Le pré-générique annonce un conte. Mais s’il y conte de fée, ce n’est pas dans l’histoire que raconte le film, où il n’y a ni roi ni reine ni prince, mais plutôt dans le cheminement de l’aventure qu’a vécue Emilie Brisavoin depuis des heures de rushes tournées en vrac jusqu’à l’objet final qui s’est retrouvé, par quel miracle, sélectionné à Cannes dans la section ACID et qui à partir du 23 décembre va connaître une programmation dans de vraies salles, devant un public.

L’histoire commence ainsi : on a prêté un jour une caméra à Emilie Brisavoine et on l’a mise au défi de s’en servir. Elle a relevé le défi et pour cela, elle ne s’est pas lancée dans l’écriture d’un scénario

Elle a choisi de filmer son entourage, une famille atypique comportant un beau-père amateur de travestissement, une mère qui mange une choucroute avec un chapeau sur la tête, une demi-sœur qui a du bagout, un naturel et un humour qui se prêtent bien à la caméra et dont elle a fait le personnage principal.
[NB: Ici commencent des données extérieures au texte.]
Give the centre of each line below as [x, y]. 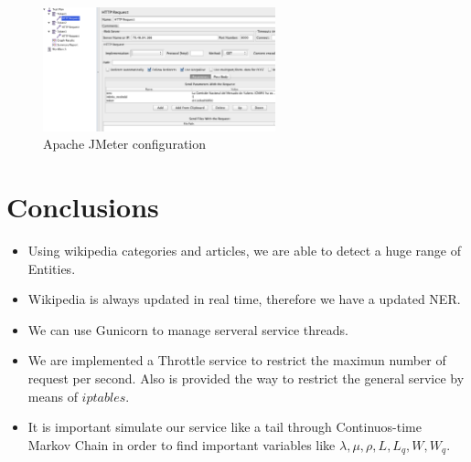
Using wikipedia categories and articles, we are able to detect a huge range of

Il y avait sans doute matière à faire un film avec de tels ingrédients mais il aurait fallu que les personnages viennent de quelque part, que des situations soient installées, qu’à défaut d’ossature, il y ait au moins un fil qui relie les moments entre eux.

Cinéma : Pauline s'arrache
Cinéma : Pauline s’arrache

« J’ai tout essayé  » dit Emilie Brisavoine dans le dossier de presse. « Comme je n’y connaissais rien aux caméras qu’on me prêtait, j’appuyais dessus au hasard et ça filmait ce que ça filmait » reconnaît-elle.

Elle a filmé avec une camera DV, puis la caméra « touriste » de son père, son Iphone, des caméras d’occasion sans se soucier jamais des formats, Pauline dans sa vie quotidienne : une séance de maquillage commentée, un concert entre potes, une sortie avec son mec ou avec son beau-père, une soirée à glander dans sa chambre, un repas de famille, une rupture amoureuse tapageuse et criarde, les promesses d’une nouvelle rencontre.

Il ne reste plus au spectateur à partir de ces différents moments, de démêler les fils et de situer à partir d’indices, qui est cette famille, son appartenance sociale, ses sources de revenus, la réalité de ce vernis artistique qu’elle revendique d’évidence et qu’il faut détecter dans un souci systématique d’originalité. L’appartement au décor chargé et de mauvais goût, le vocabulaire cru et souvent vulgaire qu’utilisent les personnages, la façon appliquée parfois non dépourvue d’un certain bon sens d’analyser une situation et de réfléchir sur l’existence.

Faut-il voir en eux les représentants d’un sous-prolétariat qui, dans un souci d’originalité tente d’accéder à un statut d’artiste intellectuel ?

Mais « Pauline s’arrache  » est-il du cinéma? Le vrai cinéma comme une œuvre de professionnels auquel le film n’appartient pas, est-il le seul à pouvoir prétendre être projeté sur un écran et à être proposé à un public ?

Si certains films fabriqués à l’arrache peuvent se justifier comme des œuvres de recherche et d’expérimentation, la balle est dans le public pour décider à quelle catégorie appartient celui qu’a réalisé (?) Emilie Brisavoine.